Secret Readers: Romance Novels

I want to commend Maria Bustillos for her article “Romance Novels, The Last Great Baston of Underground Writing” that appeared on  There is a link below to a great overview of why romance novels are so popular.  As someone who cut her teeth on Harlequin and Silhouette, I understand exactly what she means.

I stopped reading them in college because there was a stigma to being seen with them, especially since I was majoring in English Literature.  After college, before I got married, and after I married, I read mostly women’s fiction, such as Ann Rivers Siddons and Dorothea Benton Frank.  After I had kids, when they were young, I didn’t read at all. Who had time?

Then everything changed. My husband bought me a Kindle for our tenth anniversary, and I am such a fast reader, I couldn’t keep it stocked with books.  I discovered that Harlequin and Silhouette sold book bundles on the Kindle — all the books they published for the month for one tidy sum.  I could still read a bundle of nine books in a week, but you couldn’t beat the reduced price.  The kicker — no one could see what I was reading.  Harlequin and Silhouette have since discontinued the bundling practice. Or they may bundle a story sequence, for example eight books about a single family or company.  I’m still reading.

I’m not the only one.  Romance readership is at an all-time high because of the e-readers.  Women can give in to their guilty pleasure without anyone looking down their nose and making judgments.

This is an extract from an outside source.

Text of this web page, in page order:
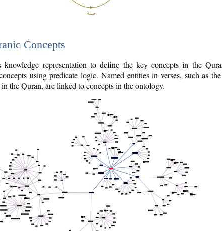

The romance genre has really gotten a bad rap because some of the older books can come across as sexist, and even go as far as to be misogynous.  Some publishers have also been slow to change some of their formulas to adopt to modern mores. Up until a few years ago, I think Harlequin Presents heroines still had to be virgins, no matter how old they were. Remember that when Mills and Boon was founded in 1908, women weren’t in the workforce, and if they were, it was as household staff, teachers, and nannies. Almost all office positions were held by men. It’s understandable that this filtered through into the books.

In many of the current books, the men aren’t interested in marriage at all, but rather want a no-strings-attached-affair.  The heroines won’t settle for that long-term, and eventually win the hero’s heart as he realizes that he does want a family after all.  Current books are much more sexually detailed than years past, but everything about our lives is more sexual than the past. The best writers find a way to deepen the relationship through the sexual detail without being obscene, and that can be difficult. For me, it’s tough to decide when to close the bedroom door and when to leave it wide open for my characters.

Yes, I read romance novels. And I write them. Now if I could just get this “hot mess” revised I’d have something.